If all the entries in your file are numeric, you can simply use a = load('file.txt'). It should create a 65536x4 matrix a. It is even easier than csvread
Have you ever tried using 'importdata'?
The parameters you need only file name and delimiter.
>> tmp_data = importdata('your_file.txt',',')
tmp_data =
data: [2x4 double]
textdata: {'X' 'Y' 'Z' 'AU'}
colheaders: {'X' 'Y' 'Z' 'AU'}
>> tmp_data.data
ans =
4010 3210 -440 0
4010 3210 -420 0
>> tmp_data.textdata
ans =
'X' 'Y' 'Z' 'AU'
Instead of messing with Excel, you should be able to read the text file directly into MATLAB (using the functions FOPEN, FGETL, FSCANF, and FCLOSE):
fid = fopen('file.dat','rt'); %# Open the data file
headerChars = fgetl(fid); %# Read the first line of characters
data = fscanf(fid,'%f,%f,%f,%f',[4 inf]).'; %'# Read the data into a
%# 65536-by-4 matrix
fclose(fid); %# Close the data file
The easiest way to do it would be to use MATLAB's csvread function.

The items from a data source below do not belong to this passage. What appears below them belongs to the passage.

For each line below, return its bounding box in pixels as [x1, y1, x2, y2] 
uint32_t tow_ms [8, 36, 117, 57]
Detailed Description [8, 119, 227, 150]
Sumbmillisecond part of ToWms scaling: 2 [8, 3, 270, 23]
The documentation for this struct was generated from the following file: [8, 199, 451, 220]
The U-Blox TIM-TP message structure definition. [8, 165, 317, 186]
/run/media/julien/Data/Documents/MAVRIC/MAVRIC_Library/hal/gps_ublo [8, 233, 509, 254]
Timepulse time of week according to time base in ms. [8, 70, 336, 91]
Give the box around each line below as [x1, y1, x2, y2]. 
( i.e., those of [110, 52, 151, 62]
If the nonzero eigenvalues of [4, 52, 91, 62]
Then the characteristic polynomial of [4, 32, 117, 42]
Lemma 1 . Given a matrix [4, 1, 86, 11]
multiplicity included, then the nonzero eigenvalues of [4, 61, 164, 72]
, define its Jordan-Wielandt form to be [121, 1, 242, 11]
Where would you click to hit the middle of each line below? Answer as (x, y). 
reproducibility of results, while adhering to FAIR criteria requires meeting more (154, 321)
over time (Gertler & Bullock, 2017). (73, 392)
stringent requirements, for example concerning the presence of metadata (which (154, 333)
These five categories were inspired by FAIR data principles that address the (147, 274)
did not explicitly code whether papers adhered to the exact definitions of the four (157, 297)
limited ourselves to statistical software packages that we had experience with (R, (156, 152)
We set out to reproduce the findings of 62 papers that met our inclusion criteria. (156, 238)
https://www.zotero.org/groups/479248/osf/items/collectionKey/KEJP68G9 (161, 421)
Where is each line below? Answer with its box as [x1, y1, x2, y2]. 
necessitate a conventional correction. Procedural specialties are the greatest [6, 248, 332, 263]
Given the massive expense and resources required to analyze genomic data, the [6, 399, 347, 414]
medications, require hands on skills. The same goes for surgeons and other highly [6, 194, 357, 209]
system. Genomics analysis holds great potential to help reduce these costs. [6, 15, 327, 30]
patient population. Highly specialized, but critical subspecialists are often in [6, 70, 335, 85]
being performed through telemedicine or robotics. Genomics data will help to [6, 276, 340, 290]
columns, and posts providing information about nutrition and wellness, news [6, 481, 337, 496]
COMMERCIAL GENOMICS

There is also this tool which reads CSV files.
You could do it yourself without too much difficulty either: Just loop over each line in the file and split it on commas and put it in your array.
Suggest you familiarize yourself with dlmread and textscan.
dlmread is like csvread but because it can handle any delimiter (tab, space, etc), I tend to use it rather than csvread.
textscan is the real workhorse: lots of options, + it works on open files and is a little more robust to handling "bad" input (e.g. non-numeric data in the file). It can be used like fscanf in gnovice's suggestion, but I think it is faster (don't quote me on that though).